Hi! This is the support thread for the Agentic RAG Example Project on GitHub. Any major updates we push to the project will be announced here. Further, feel free to discuss, raise issues, and ask for assistance in this thread.

Please keep discussion in this thread project-related. Any issues with the Workbench application should be raised as a standalone thread. Thanks!

1 Like

Not going to lie. This one is my favorite.

(8/26/2024) Readme updated with deeplinking

(8/28/2024) Hotfix pushed for an issue where users would not be able to properly upload their PDF documents and therefore would not have access to RAG generation. Fix is to pin the nltk package dependency in the environment to fix a bug with the unstructured package. See GitHub issue here for details.

Currently tracking an issue that is breaking some Gradio builds (GitHub issue). Seems like one workaround is to upgrade/pin the gradio package version to 4.43.0 in requirements.txt.

1 Like

Updated the README to make it clear that to do RAG, you need to (1) upload the documents of interest AND (2) change the Router prompt to point the pipeline to the topics of your own uploaded docs.

Don’t forget to do the latter!
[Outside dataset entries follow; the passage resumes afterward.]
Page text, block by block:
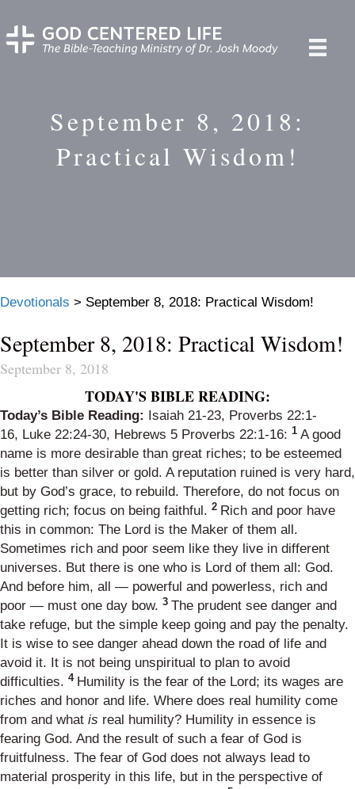
September 8, 2018:
Practical Wisdom!
Devotionals > September 8, 2018: Practical Wisdom!
September 8, 2018: Practical Wisdom!
September 8, 2018
TODAY'S BIBLE READING:
Today’s Bible Reading: Isaiah 21-23, Proverbs 22:1-
16, Luke 22:24-30, Hebrews 5 Proverbs 22:1-16: 1 A good
name is more desirable than great riches; to be esteemed
is better than silver or gold. A reputation ruined is very hard,
but by God’s grace, to rebuild. Therefore, do not focus on
getting rich; focus on being faithful. 2 Rich and poor have
this in common: The Lord is the Maker of them all.
Sometimes rich and poor seem like they live in different
universes. But there is one who is Lord of them all: God.
And before him, all — powerful and powerless, rich and
poor — must one day bow. 3 The prudent see danger and
take refuge, but the simple keep going and pay the penalty.
It is wise to see danger ahead down the road of life and
avoid it. It is not being unspiritual to plan to avoid
difficulties. 4 Humility is the fear of the Lord; its wages are
riches and honor and life. Where does real humility come
from and what is real humility? Humility in essence is
fearing God. And the result of such a fear of God is
fruitfulness. The fear of God does not always lead to
material prosperity in this life, but in the perspective of

Otherwise your RAG pipeline will still be focused on the topic of those default documents we provide in the project.

I’ve got the Agentic RAG project up and running in AI Workbench, but when I try to use it, I get a “Connection errored out” message on the UI. I checked the output in AIWB to see the full error and looks like a pydantic issue.

Here’s a snippet:

pydantic.errors.PydanticSchemaGenerationError: Unable to generate pydantic-core schema for <class ‘starlette.requests.Request’>. Set arbitrary_types_allowed=True in the model_config to ignore this error or implement __get_pydantic_core_schema__ on your type to fully support it.
If you got this error by calling handler() within __get_pydantic_core_schema__ then you likely need to call handler.generate_schema(<some type>) since we do not call __get_pydantic_core_schema__ on <some type> otherwise to avoid infinite recursion.
For further information visit Redirecting...
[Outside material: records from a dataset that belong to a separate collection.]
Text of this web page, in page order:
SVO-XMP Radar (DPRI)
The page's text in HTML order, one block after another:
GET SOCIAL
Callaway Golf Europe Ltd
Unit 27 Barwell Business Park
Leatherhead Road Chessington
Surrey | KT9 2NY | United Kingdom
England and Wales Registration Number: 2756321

Hi, thanks for reaching out! I was unable to reproduce this on my workstation, but I was able to reproduce on my local windows laptop.

According to the Github issue here, it seems like a dependency of pydantic is acting up and pinning the fastapi package to a previous version fixes the issue. Just tried it out and it seems to work for me on my laptop.
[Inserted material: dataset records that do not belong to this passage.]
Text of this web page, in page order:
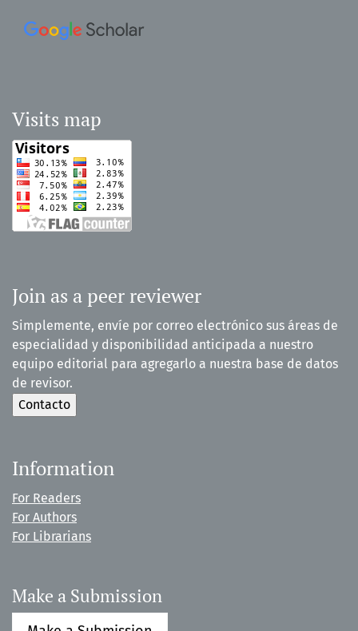
Visits map
Join as a peer reviewer
Simplemente, envíe por correo electrónico sus áreas de
especialidad y disponibilidad anticipada a nuestro
equipo editorial para agregarlo a nuestra base de datos
de revisor.
Information
For Readers
For Authors
For Librarians
Make a Submission
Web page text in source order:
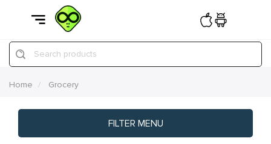
Search products
Home Grocery
FILTER MENU
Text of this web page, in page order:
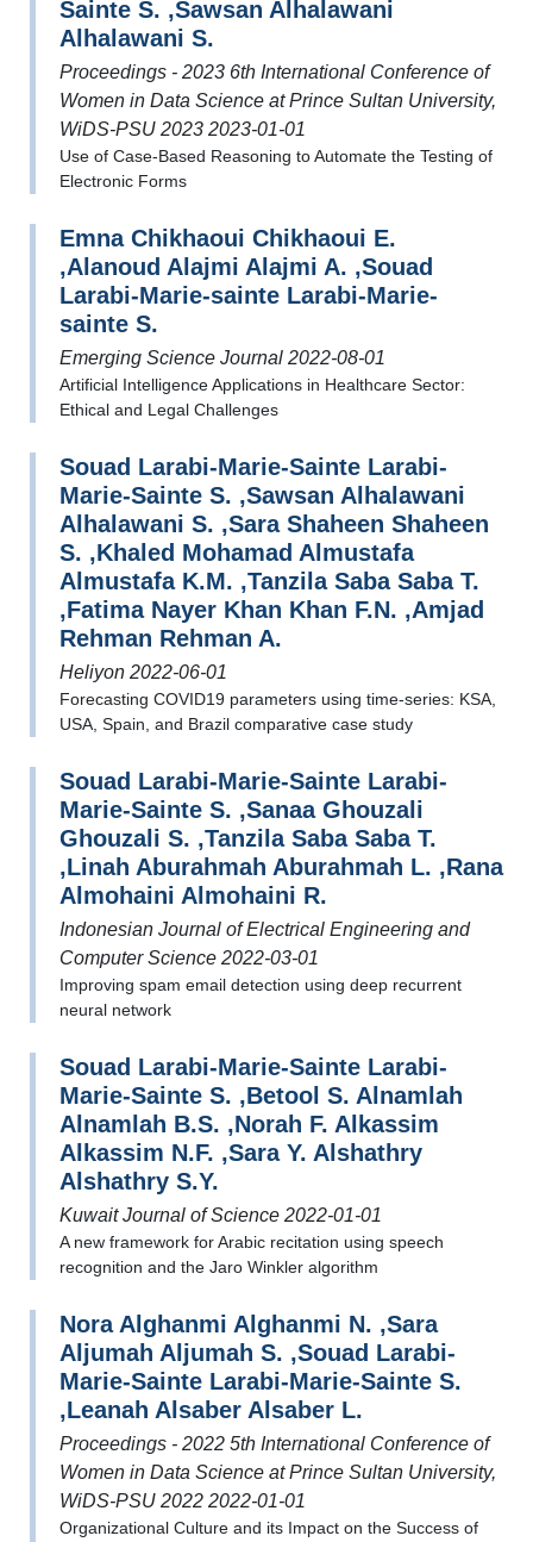
Sainte S. ,Sawsan Alhalawani
Alhalawani S.
Proceedings - 2023 6th International Conference of
Women in Data Science at Prince Sultan University,
WiDS-PSU 2023 2023-01-01
Use of Case-Based Reasoning to Automate the Testing of
Electronic Forms
Emna Chikhaoui Chikhaoui E.
,Alanoud Alajmi Alajmi A. ,Souad
Larabi-Marie-sainte Larabi-Marie-
sainte S.
Emerging Science Journal 2022-08-01
Artificial Intelligence Applications in Healthcare Sector:
Ethical and Legal Challenges
Souad Larabi-Marie-Sainte Larabi-
Marie-Sainte S. ,Sawsan Alhalawani
Alhalawani S. ,Sara Shaheen Shaheen
S. ,Khaled Mohamad Almustafa
Almustafa K.M. ,Tanzila Saba Saba T.
,Fatima Nayer Khan Khan F.N. ,Amjad
Rehman Rehman A.
Heliyon 2022-06-01
Forecasting COVID19 parameters using time-series: KSA,
USA, Spain, and Brazil comparative case study
Souad Larabi-Marie-Sainte Larabi-
Marie-Sainte S. ,Sanaa Ghouzali
Ghouzali S. ,Tanzila Saba Saba T.
,Linah Aburahmah Aburahmah L. ,Rana
Almohaini Almohaini R.
Indonesian Journal of Electrical Engineering and
Computer Science 2022-03-01
Improving spam email detection using deep recurrent
neural network
Souad Larabi-Marie-Sainte Larabi-
Marie-Sainte S. ,Betool S. Alnamlah
Alnamlah B.S. ,Norah F. Alkassim
Alkassim N.F. ,Sara Y. Alshathry
Alshathry S.Y.
Kuwait Journal of Science 2022-01-01
A new framework for Arabic recitation using speech
recognition and the Jaro Winkler algorithm
Nora Alghanmi Alghanmi N. ,Sara
Aljumah Aljumah S. ,Souad Larabi-
Marie-Sainte Larabi-Marie-Sainte S.
,Leanah Alsaber Alsaber L.
Proceedings - 2022 5th International Conference of
Women in Data Science at Prince Sultan University,
WiDS-PSU 2022 2022-01-01
Organizational Culture and its Impact on the Success of

The update has been pushed to the upstream repo. Make sure you pull the changes down to your local repo and rebuild the project. Hope this helps!

(10/02) Updated deep link landing page

Basic question, and likely a simple answer: Under Documents, when listing Webpages, will it include all sub-pages to a URL or do you have to enter every single one in manually? If manually, any simple * to include all sub-pages? Trying to test a search/focus on a public site with hundreds of sub-ages to an agreements URL and would love to catch-all every agreement.

Hi, thanks for reaching out! At the moment, the project just does basic parsing of a list of URLs and ingests them into the vector store. This project, like all example projects in the catalog, is meant as a starting point for developers to fork, build and extend upon.

Adding in additional logic to include wildcards and subpages is definitely a logical extension to this project, so feel free to build it in!

Copy that. Thank you. I’m a nube to this world and coding so likely not a development I can handle, but one I will look into. Appreciate you!